====== Entries provided ======

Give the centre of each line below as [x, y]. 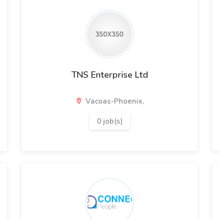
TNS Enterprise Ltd [109, 75]
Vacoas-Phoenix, [114, 101]
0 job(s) [109, 121]
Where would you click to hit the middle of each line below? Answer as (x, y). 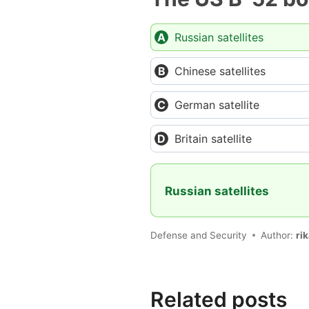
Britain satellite (213, 139)
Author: (278, 235)
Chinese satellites (220, 71)
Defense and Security (199, 235)
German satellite (217, 105)
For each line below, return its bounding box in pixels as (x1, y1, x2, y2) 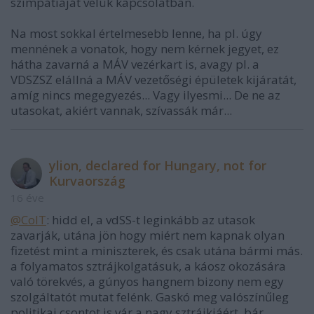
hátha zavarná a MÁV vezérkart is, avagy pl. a (11, 56, 259, 72)
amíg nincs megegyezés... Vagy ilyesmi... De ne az (11, 87, 280, 103)
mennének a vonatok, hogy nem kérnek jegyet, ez (11, 41, 279, 57)
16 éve (11, 191, 44, 205)
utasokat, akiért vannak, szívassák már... (11, 102, 232, 118)
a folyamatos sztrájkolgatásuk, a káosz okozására (11, 258, 286, 274)
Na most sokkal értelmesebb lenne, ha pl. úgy (11, 25, 262, 41)
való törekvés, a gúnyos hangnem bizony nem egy (11, 273, 284, 289)
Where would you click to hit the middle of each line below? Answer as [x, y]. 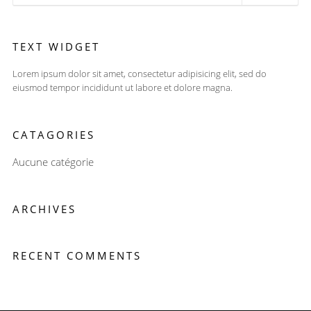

======

→ Your objective
The required output is an exact copy of the lines from the one with "Defense and Security (199, 235)" through the final line of the data above, with pictures removed.

→ Solution to this problem
Defense and Security (199, 235)
German satellite (217, 105)
For each line below, return its bounding box in pixels as (x1, y1, x2, y2) 
hátha zavarná a MÁV vezérkart is, avagy pl. a (11, 56, 259, 72)
amíg nincs megegyezés... Vagy ilyesmi... De ne az (11, 87, 280, 103)
mennének a vonatok, hogy nem kérnek jegyet, ez (11, 41, 279, 57)
16 éve (11, 191, 44, 205)
utasokat, akiért vannak, szívassák már... (11, 102, 232, 118)
a folyamatos sztrájkolgatásuk, a káosz okozására (11, 258, 286, 274)
Na most sokkal értelmesebb lenne, ha pl. úgy (11, 25, 262, 41)
való törekvés, a gúnyos hangnem bizony nem egy (11, 273, 284, 289)
Where would you click to hit the middle of each line below? Answer as [x, y]. 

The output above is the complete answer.